Rule cast a hard look in Drummond’s general direction. “Guess we’ll find out.”

RULE didn’t feel sick. Maybe his stomach felt like he’d swallowed rocks, but that was not the same as feeling sick. He was tense, yes. His muscles were tight in a way that would interfere with quick action, if such were needed, so as he climbed the stairs he went through a quick relaxation routine…again.

Why was he reacting this way? He didn’t understand. He wished he would stop.

There was a narrow porch at the top of the stairs, overhung by the roof. The door was stained rather than painted, the wood mellow with age and sheened by a recent cleaning with mineral oil, judging by the faint scent. Lily stood to his right, Cullen to his left and slightly behind. Scott had his back. Lily had her weapon out.

Rule pressed the doorbell.

Footsteps on a wooden floor. The door opened. Rule looked into his own eyes.

“Rule Turner,” the man with his eyes said. His gaze drifted to Lily, snagged for a second on her gun. First his eyebrows shot up, then his mouth kicked up…a mouth not shaped like Rule’s. It was wider, with a mobile flex that spoke of easy smiles. “And company. More company than I was expecting, but come in, all of you.” He opened the door wide, then wandered away, apparently trusting them to follow.

Rule did, with Lily right behind him. Then Cullen, then Scott, who closed the door their host had apparently lost interest in.

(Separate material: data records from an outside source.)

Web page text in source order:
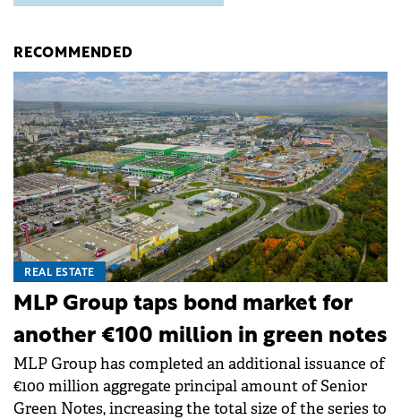
RECOMMENDED
REAL ESTATE
MLP Group taps bond market for
another €100 million in green notes
MLP Group has completed an additional issuance of
€100 million aggregate principal amount of Senior
Green Notes, increasing the total size of the series to
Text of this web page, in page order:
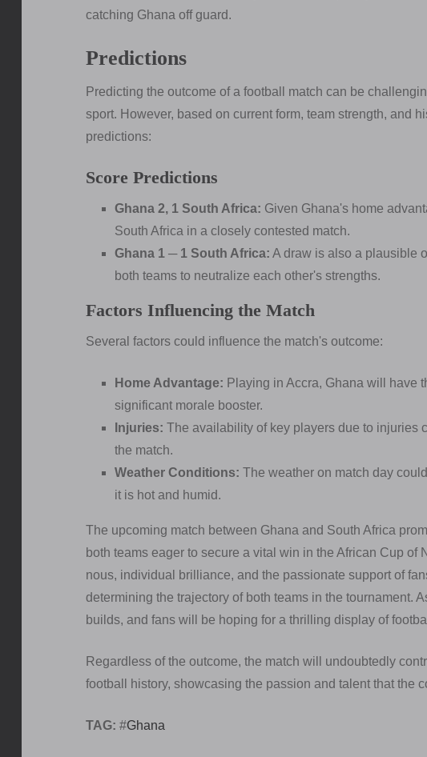
catching Ghana off guard.
Predictions
Predicting the outcome of a football match can be
sport. However, based on current form, team strength, and
predictions:
Score Predictions
Ghana 2, 1 South Africa: Given Ghana's home
South Africa in a closely contested match.
Ghana 1 ─ 1 South Africa: A draw is also a plausible
both teams to neutralize each other's strengths.
Factors Influencing the Match
Several factors could influence the match's outcome:
Home Advantage: Playing in Accra, Ghana will have
significant morale booster.
Injuries: The availability of key players due to injuries
the match.
Weather Conditions: The weather on match day
it is hot and humid.
The upcoming match between Ghana and South Africa
both teams eager to secure a vital win in the African Cup of
nous, individual brilliance, and the passionate support of
determining the trajectory of both teams in the tournament.
builds, and fans will be hoping for a thrilling display of
Regardless of the outcome, the match will undoubtedly
football history, showcasing the passion and talent that the
TAG: #Ghana
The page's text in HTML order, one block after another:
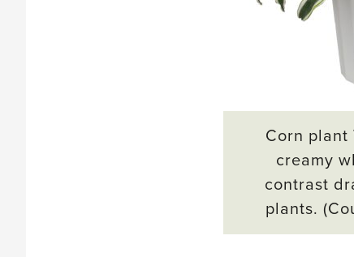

The entry hall was small, dominated by a huge abstract painting—mostly orange, with geometric shapes dancing across it in a way that suggested fire. Beside the bit of wall that held the painting was a staircase; otherwise the entry was open to the living room on the left. That was eclectically furnished, with tables in both old wood and polished steel; African masks, ink drawings, and framed posters on taupe walls; an old church pew and two wing chairs grouped with a cream-colored contemporary sofa.

Jasper plopped down in one of the wing chairs and gestured at the sofa. His hair was the same color as Rule’s, but curly. And graying. “Come in and sit, and perhaps you’d like to put that gun away?” The last was accompanied by a roguish waggle of his eyebrows, as if he invited Lily to some faintly wicked act.

“We’ll see,” she said pleasantly as she and Rule entered the room trailing Cullen and Scott. “You’re Jasper Machek?”

“And you’re Lily Yu.” That wide mouth stretched in an attractive smile. “I’ve seen you interviewed. You’re even lovelier in person, I must say, than on TV. But I don’t know the two gentlemen with you who are not Rule Turner.”

“Cullen Seabourne and Scott White.”

“Seabourne.” Machek’s eyebrows lifted. “How awkward, yet how convenient.”

Cullen answered him coolly. “Is it, now?”

Machek didn’t respond, apparently fascinated by the sight of Cullen. Rule glanced around the large room. Someone had poured quite a bit of money into the house, gutting this floor to create the kind of open floor plan beloved of designers these days. At one end, the big bay window held a cluttered roll-top desk, its top open. A pile of fur slept on top of an assortment of papers there…a cat, actually, but Rule wouldn’t have known that if not for his nose. Couch, church pew, and chairs in the middle. Dining at the far end, with the kitchen around the corner.

The room smelled of cats, people, peppers, and ginger. Chinese takeout, he guessed, glancing at the square dining table, where a foam container held what remained of today’s lunch.

With his immediate territory charted, he took Machek up on his invitation to sit, choosing one end of the couch. The end nearest his newfound kin. He drew in a slow breath and learned that Machek was a good deal more anxious than he looked. And guilty about something.